There was a silence for several seconds.

“I was afraid of that,” she said and hung up.

They had a big powwow for several minutes before deciding on the proper punishment.

“You are not allowed back in Wal-Mart,” they advised him.

“Ask me if I care?” Squiggy hollered.

“What about when I needs fishin lures?” Mule asked. He was hurt. They were taking away a vital part of his life.

“You can come then, just don’t come together.”

They accepted their punishment and met me outside.

“Man, that was cool!” Squiggy said.

“Yep, I hope dat old woman’s okay,” Mule added.

“What old woman?” I asked.

“De one Squiggy bumped into the bananas. She was a hollerin that Squiggy broke her good hip.”

“They’s a watchin us,” Squiggy mentioned. “You gotta drive.”

That sounded like a good idea to me. It was also probably a lot safer than with him at the wheel. We pulled out and were followed all the way out of town by two police cars. I kept expecting Squiggy to do something to get us arrested, but he had mellowed out a little bit. I guess going without beer for fifteen minutes can do that to a person.

“What day is this?” he asked.

“Heck if I know,” Mule said. They both looked to me.

“Tuesday.”

“Crappola!” Squiggy shouted. “We’s havin a surprise birthday party for my mom! What time is it?”

Apparently he had lost the ability to look at the watch on his arm.

“Ten after five,” I finally said.

“Turn around, we’s gotta git to the Sizzlin!” he said, referring to the Western Sizzlin’.

“I have to get back to work,” I said.

We argued all the way back to Langford. Squiggy wanted me to drive him while I countered with needing to get to work.

When we pulled up in front of the Review’s office, he was still sulking and wouldn’t say anything.

“See you guys later,” I said. Squiggy ignored me. Mule waved and smiled. He had beer foam all around his mouth.

There were about twenty messages waiting for me on the desk. I was going through the list when I heard the front door ring. There’s a cattle bell attached to alert everybody when a customer entered.

I looked up and saw Mule walking in.
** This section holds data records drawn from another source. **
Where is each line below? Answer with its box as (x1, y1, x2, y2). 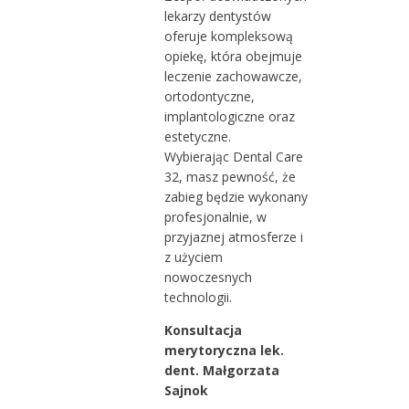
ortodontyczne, (163, 87, 255, 105)
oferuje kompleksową (163, 26, 293, 45)
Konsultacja (163, 320, 242, 339)
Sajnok (163, 381, 208, 399)
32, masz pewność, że (163, 167, 296, 185)
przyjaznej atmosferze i (163, 227, 303, 246)
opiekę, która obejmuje (163, 47, 302, 65)
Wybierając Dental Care (163, 147, 303, 165)
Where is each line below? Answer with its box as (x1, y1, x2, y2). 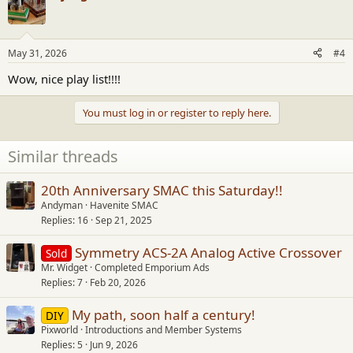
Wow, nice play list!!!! (8, 70, 121, 87)
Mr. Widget (41, 260, 87, 274)
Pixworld (41, 322, 78, 336)
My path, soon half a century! (71, 305, 255, 324)
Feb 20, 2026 (90, 275, 146, 289)
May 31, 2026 (8, 46, 67, 60)
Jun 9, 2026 (90, 337, 138, 351)
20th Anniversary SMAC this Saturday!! (41, 180, 283, 199)
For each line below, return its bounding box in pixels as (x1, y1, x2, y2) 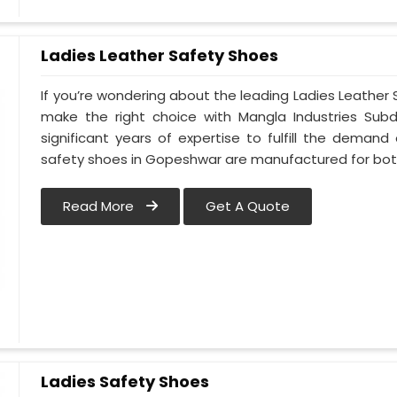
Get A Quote (206, 197, 291, 216)
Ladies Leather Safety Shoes (41, 44, 279, 66)
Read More (63, 197, 138, 216)
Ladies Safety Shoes (41, 370, 210, 393)
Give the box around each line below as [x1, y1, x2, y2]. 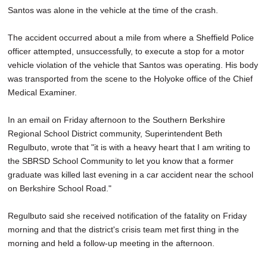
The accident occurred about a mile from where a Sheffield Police [8, 32, 254, 42]
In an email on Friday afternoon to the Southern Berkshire [8, 114, 225, 125]
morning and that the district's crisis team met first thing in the [8, 224, 239, 234]
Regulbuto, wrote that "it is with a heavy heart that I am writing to [8, 142, 250, 152]
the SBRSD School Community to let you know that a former [8, 156, 234, 166]
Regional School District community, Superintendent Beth [8, 128, 222, 138]
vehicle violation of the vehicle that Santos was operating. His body [8, 60, 258, 70]
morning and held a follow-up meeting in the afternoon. [8, 238, 217, 248]

He looked a little sad.

“Squiggy made me git out!” he said. “He told me I had to stay with the other jerk.”

Mule sat down at my desk. I continued to check my messages as Mule sat in the chair opposite of me, whistling away.

He stopped whistling and I looked up. Mule had a strange look on his face.

“What’s wrong?” I asked. “Do you need to use the bathroom?”

“Naw, I dids that out front,” he said. Great, I’m sure that was a great attraction. All businesses need some guy taking a leak out front. “I was just a wonderin.”

“What were you wondering?” I asked, while wishing he would go away. I thought about asking Nancy to take him home, but was afraid she would never be the same.

“I member de Beef Critter was at the bar last night,” he said. Mule had my attention. “She was a dirty dancing wif some fake cowboy.”

“Did you know him?”

“Naw, but he must’ve liked it cuz I saw dem leave. Ya reckon that guy that picked her up might’ve had anything to do wif her a gittin shot?”